TotalEnergies has big plans for South African oil and gas despite increasing pressure from environmentalists to curb production. Following the recent go-ahead from the government to develop a new project in the country’s Orange Basin, it appears that Total has solidified its position in the upstream sector of South Africa’s oil industry following several months of uncertainty.

In October, the South African government approved TotalEnergies' bid to drill test wells in the Orange Basin, which extends into Namibia, starting next year. The company is optimistic about its drilling operations, as billions of barrels of oil and trillions of cubic feet of gas have been discovered in the region over the last year and a half. The approval of the Deep-Water Orange Basin (DWOB) license followed a court decision on an appeal from a dozen individuals and lobby groups against the project going ahead on environmental grounds. Previously, TotalEnergies had been granted a license to drill up to five exploratory wells in its Block 5/6/7 in the frontier Cape basin offshore Cape Town. 

TotalEnergies has been pursuing new projects in South Africa for several years, following its discovery of two giant gas fields off the country’s coast in 2019 and 2020. The area of interest in the DWOB spans 10,000 square kilometers, in water depths of between 700 and 3,200 meters. Total owns a 40 percent stake in the projects, collaborating with partners Shell and state-owned PetroSA, which hold 40 percent and 20 percent respectively.

Environmental activists are concerned about the effect the drilling will have on marine life in the region due to the loud noise involved with the activity, as well as the potential for oil spills. Several lobby groups said that the government failed to carry out adequate public consultation before approving the project.

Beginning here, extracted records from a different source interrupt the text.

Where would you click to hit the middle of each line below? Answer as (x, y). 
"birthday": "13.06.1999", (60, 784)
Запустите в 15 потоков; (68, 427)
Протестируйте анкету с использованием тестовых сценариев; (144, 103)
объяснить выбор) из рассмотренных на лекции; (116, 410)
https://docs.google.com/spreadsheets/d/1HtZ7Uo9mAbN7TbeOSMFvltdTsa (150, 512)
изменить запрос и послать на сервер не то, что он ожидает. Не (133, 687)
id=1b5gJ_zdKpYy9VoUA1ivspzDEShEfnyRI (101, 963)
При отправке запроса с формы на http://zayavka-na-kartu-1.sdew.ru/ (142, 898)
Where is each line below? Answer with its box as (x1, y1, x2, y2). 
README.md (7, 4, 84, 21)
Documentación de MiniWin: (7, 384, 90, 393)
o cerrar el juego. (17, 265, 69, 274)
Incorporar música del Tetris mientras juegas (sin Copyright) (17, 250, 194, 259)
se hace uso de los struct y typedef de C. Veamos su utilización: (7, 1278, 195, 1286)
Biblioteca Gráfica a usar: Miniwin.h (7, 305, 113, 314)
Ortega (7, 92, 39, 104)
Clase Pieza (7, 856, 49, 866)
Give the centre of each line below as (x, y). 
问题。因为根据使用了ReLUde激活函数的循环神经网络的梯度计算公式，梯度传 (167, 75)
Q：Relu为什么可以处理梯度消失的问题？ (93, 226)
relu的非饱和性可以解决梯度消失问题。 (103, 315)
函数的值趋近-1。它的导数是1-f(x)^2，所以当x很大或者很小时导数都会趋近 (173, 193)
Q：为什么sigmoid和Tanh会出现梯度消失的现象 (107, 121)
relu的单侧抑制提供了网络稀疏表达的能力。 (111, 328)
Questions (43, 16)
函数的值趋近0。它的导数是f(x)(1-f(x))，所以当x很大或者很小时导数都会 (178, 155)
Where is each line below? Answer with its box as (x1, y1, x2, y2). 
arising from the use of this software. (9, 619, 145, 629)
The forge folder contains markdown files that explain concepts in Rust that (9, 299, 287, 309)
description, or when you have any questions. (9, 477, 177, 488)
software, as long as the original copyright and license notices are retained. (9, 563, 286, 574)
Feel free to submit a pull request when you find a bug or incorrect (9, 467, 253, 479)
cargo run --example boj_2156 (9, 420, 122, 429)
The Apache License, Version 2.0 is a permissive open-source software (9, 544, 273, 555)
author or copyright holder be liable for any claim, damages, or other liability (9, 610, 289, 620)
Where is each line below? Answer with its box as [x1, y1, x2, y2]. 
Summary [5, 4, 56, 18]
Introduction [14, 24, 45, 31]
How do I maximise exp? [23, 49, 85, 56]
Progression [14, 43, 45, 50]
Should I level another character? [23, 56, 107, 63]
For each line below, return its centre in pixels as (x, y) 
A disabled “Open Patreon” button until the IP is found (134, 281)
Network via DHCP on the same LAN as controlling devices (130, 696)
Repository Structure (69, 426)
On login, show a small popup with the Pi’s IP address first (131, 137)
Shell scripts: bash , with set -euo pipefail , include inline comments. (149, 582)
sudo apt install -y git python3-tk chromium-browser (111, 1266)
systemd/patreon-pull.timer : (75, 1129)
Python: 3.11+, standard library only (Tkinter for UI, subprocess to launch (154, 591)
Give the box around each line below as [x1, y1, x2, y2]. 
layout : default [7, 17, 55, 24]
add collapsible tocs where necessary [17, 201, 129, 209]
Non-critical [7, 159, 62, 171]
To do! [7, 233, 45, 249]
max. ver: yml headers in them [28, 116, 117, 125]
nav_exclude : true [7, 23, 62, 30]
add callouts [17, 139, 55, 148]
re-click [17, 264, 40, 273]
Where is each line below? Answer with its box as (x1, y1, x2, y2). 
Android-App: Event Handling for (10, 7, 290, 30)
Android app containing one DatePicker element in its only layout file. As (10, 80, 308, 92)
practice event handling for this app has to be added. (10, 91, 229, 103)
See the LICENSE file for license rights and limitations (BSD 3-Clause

South Africa’s environment minister Barbara Creecy stated of the approval, “I am therefore satisfied that the impacts of noise and light have been adequately assessed and mitigated to ensure low impacts on the receiving environment. As such this ground of appeal is dismissed.” However, environmental groups have already emphasized their intention to appeal the decision, claiming that the endorsement of the project goes against climate science at a time when many countries worldwide are striving to move away from new oil and gas projects and undergo a green transition.

A member of Extinction Rebellion 350 Africa, Glen Tyler-Davies, stated, “We are trying to power up climate justice and renewable energy. We have an amazing opportunity to not only avoid the impacts of climate change but also to power up community and social owned energy through renewable energy. Our parliamentarians need to seize this opportunity and stop the destruction.”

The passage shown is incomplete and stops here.